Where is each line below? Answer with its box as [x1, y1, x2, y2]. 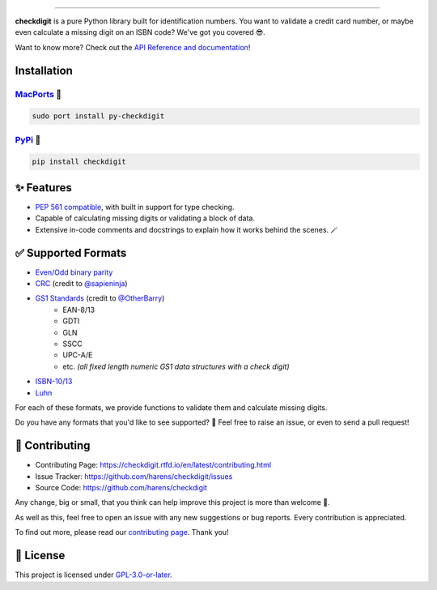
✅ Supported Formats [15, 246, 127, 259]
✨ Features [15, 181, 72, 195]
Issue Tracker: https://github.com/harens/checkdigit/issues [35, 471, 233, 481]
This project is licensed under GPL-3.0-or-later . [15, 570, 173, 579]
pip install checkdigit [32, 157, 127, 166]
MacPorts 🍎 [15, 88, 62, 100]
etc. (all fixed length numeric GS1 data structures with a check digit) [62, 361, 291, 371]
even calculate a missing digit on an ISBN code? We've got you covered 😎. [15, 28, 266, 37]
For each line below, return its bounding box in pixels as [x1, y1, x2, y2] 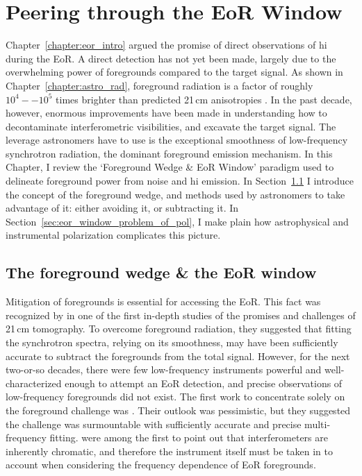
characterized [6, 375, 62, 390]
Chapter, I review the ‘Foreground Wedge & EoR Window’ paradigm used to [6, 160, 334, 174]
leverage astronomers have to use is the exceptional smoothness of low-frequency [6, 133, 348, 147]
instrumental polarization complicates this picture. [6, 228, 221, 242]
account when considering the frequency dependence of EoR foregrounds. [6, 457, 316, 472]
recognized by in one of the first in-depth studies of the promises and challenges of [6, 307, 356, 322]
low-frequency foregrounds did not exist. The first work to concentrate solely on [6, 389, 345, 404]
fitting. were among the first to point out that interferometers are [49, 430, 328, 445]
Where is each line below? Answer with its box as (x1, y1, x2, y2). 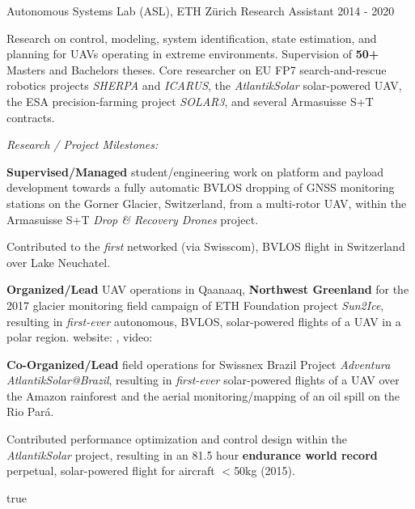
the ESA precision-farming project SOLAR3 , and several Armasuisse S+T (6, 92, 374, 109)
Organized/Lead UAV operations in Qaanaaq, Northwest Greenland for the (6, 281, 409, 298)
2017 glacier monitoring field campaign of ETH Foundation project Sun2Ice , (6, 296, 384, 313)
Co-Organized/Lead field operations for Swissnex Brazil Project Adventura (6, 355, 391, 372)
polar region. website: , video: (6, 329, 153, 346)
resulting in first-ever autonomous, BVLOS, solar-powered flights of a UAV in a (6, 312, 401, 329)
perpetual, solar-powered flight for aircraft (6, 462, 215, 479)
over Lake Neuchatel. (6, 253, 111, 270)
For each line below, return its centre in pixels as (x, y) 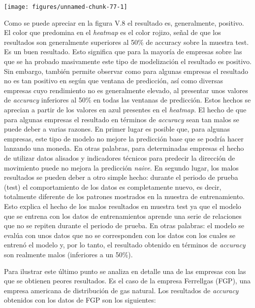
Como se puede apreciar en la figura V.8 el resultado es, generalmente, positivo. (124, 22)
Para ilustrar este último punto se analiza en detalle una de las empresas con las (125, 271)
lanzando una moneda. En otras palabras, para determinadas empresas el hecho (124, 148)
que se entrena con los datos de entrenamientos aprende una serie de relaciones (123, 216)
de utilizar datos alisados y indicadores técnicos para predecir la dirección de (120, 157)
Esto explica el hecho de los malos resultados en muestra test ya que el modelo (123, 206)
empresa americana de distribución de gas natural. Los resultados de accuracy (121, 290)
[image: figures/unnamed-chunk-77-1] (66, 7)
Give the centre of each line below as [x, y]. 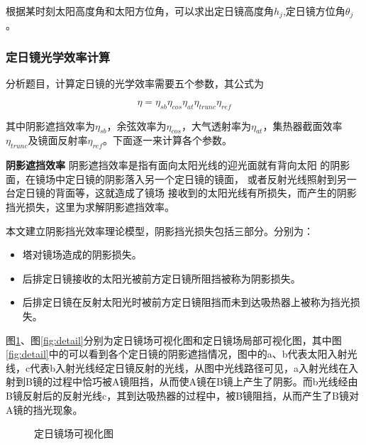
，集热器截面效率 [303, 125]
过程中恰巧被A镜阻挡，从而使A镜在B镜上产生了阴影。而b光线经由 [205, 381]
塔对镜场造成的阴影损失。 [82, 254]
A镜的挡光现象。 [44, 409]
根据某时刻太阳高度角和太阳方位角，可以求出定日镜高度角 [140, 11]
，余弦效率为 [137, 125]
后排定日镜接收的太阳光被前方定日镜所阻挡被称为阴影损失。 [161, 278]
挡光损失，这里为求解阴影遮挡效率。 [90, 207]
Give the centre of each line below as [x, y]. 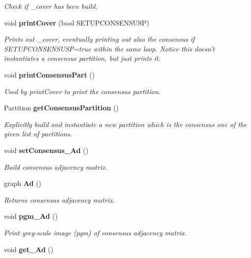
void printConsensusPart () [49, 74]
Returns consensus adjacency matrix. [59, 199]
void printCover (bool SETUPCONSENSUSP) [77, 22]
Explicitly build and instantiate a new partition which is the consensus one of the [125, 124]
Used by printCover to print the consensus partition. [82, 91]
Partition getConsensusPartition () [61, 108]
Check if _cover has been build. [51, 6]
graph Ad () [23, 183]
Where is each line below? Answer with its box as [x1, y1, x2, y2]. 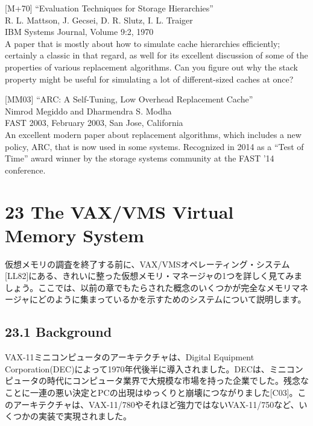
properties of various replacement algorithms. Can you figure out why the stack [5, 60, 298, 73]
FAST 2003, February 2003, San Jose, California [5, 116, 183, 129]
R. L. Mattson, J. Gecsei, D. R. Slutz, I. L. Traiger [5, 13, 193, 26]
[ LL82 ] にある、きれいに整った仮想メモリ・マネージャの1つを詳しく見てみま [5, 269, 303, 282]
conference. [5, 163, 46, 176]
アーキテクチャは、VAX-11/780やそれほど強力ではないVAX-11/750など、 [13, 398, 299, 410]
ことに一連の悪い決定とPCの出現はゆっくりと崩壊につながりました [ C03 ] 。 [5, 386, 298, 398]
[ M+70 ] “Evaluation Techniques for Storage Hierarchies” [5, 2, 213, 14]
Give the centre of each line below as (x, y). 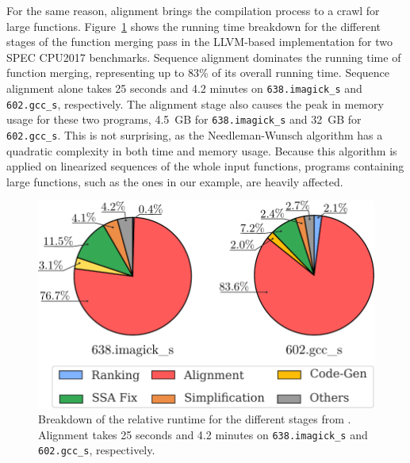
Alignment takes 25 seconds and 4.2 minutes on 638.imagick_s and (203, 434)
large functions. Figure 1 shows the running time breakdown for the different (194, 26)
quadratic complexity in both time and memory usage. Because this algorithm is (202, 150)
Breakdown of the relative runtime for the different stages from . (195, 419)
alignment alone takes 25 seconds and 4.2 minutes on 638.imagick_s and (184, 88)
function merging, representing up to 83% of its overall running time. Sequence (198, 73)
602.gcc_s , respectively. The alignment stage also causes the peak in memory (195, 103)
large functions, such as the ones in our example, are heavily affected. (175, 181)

━━━━━━━━━━━━━━━━

--- TASK TO CARRY OUT ---
Give every record back exactly as it reads, with no images.

--- RESPONSE ---
Where is each line below? Answer with its box as [x1, y1, x2, y2]. 
✅ Supported Formats [15, 246, 127, 259]
✨ Features [15, 181, 72, 195]
Issue Tracker: https://github.com/harens/checkdigit/issues [35, 471, 233, 481]
This project is licensed under GPL-3.0-or-later . [15, 570, 173, 579]
pip install checkdigit [32, 157, 127, 166]
MacPorts 🍎 [15, 88, 62, 100]
etc. (all fixed length numeric GS1 data structures with a check digit) [62, 361, 291, 371]
even calculate a missing digit on an ISBN code? We've got you covered 😎. [15, 28, 266, 37]
For each line below, return its bounding box in pixels as [x1, y1, x2, y2] 
characterized [6, 375, 62, 390]
Chapter, I review the ‘Foreground Wedge & EoR Window’ paradigm used to [6, 160, 334, 174]
leverage astronomers have to use is the exceptional smoothness of low-frequency [6, 133, 348, 147]
instrumental polarization complicates this picture. [6, 228, 221, 242]
account when considering the frequency dependence of EoR foregrounds. [6, 457, 316, 472]
recognized by in one of the first in-depth studies of the promises and challenges of [6, 307, 356, 322]
low-frequency foregrounds did not exist. The first work to concentrate solely on [6, 389, 345, 404]
fitting. were among the first to point out that interferometers are [49, 430, 328, 445]
Where is each line below? Answer with its box as (x1, y1, x2, y2). 
the ESA precision-farming project SOLAR3 , and several Armasuisse S+T (6, 92, 374, 109)
Organized/Lead UAV operations in Qaanaaq, Northwest Greenland for the (6, 281, 409, 298)
2017 glacier monitoring field campaign of ETH Foundation project Sun2Ice , (6, 296, 384, 313)
Co-Organized/Lead field operations for Swissnex Brazil Project Adventura (6, 355, 391, 372)
polar region. website: , video: (6, 329, 153, 346)
resulting in first-ever autonomous, BVLOS, solar-powered flights of a UAV in a (6, 312, 401, 329)
perpetual, solar-powered flight for aircraft (6, 462, 215, 479)
over Lake Neuchatel. (6, 253, 111, 270)
For each line below, return its centre in pixels as (x, y) 
Como se puede apreciar en la figura V.8 el resultado es, generalmente, positivo. (124, 22)
Para ilustrar este último punto se analiza en detalle una de las empresas con las (125, 271)
lanzando una moneda. En otras palabras, para determinadas empresas el hecho (124, 148)
que se entrena con los datos de entrenamientos aprende una serie de relaciones (123, 216)
de utilizar datos alisados y indicadores técnicos para predecir la dirección de (120, 157)
Esto explica el hecho de los malos resultados en muestra test ya que el modelo (123, 206)
empresa americana de distribución de gas natural. Los resultados de accuracy (121, 290)
[image: figures/unnamed-chunk-77-1] (66, 7)
Give the centre of each line below as [x, y]. 
，集热器截面效率 [303, 125]
过程中恰巧被A镜阻挡，从而使A镜在B镜上产生了阴影。而b光线经由 [205, 381]
塔对镜场造成的阴影损失。 [82, 254]
A镜的挡光现象。 [44, 409]
根据某时刻太阳高度角和太阳方位角，可以求出定日镜高度角 [140, 11]
，余弦效率为 [137, 125]
后排定日镜接收的太阳光被前方定日镜所阻挡被称为阴影损失。 [161, 278]
挡光损失，这里为求解阴影遮挡效率。 [90, 207]
Give the centre of each line below as [x, y]. 
void printConsensusPart () [49, 74]
Returns consensus adjacency matrix. [59, 199]
void printCover (bool SETUPCONSENSUSP) [77, 22]
Explicitly build and instantiate a new partition which is the consensus one of the [125, 124]
Used by printCover to print the consensus partition. [82, 91]
Partition getConsensusPartition () [61, 108]
Check if _cover has been build. [51, 6]
graph Ad () [23, 183]
Where is each line below? Answer with its box as [x1, y1, x2, y2]. 
properties of various replacement algorithms. Can you figure out why the stack [5, 60, 298, 73]
FAST 2003, February 2003, San Jose, California [5, 116, 183, 129]
R. L. Mattson, J. Gecsei, D. R. Slutz, I. L. Traiger [5, 13, 193, 26]
[ LL82 ] にある、きれいに整った仮想メモリ・マネージャの1つを詳しく見てみま [5, 269, 303, 282]
conference. [5, 163, 46, 176]
アーキテクチャは、VAX-11/780やそれほど強力ではないVAX-11/750など、 [13, 398, 299, 410]
ことに一連の悪い決定とPCの出現はゆっくりと崩壊につながりました [ C03 ] 。 [5, 386, 298, 398]
[ M+70 ] “Evaluation Techniques for Storage Hierarchies” [5, 2, 213, 14]
Give the centre of each line below as (x, y). 
Alignment takes 25 seconds and 4.2 minutes on 638.imagick_s and (203, 434)
large functions. Figure 1 shows the running time breakdown for the different (194, 26)
quadratic complexity in both time and memory usage. Because this algorithm is (202, 150)
Breakdown of the relative runtime for the different stages from . (195, 419)
alignment alone takes 25 seconds and 4.2 minutes on 638.imagick_s and (184, 88)
function merging, representing up to 83% of its overall running time. Sequence (198, 73)
602.gcc_s , respectively. The alignment stage also causes the peak in memory (195, 103)
large functions, such as the ones in our example, are heavily affected. (175, 181)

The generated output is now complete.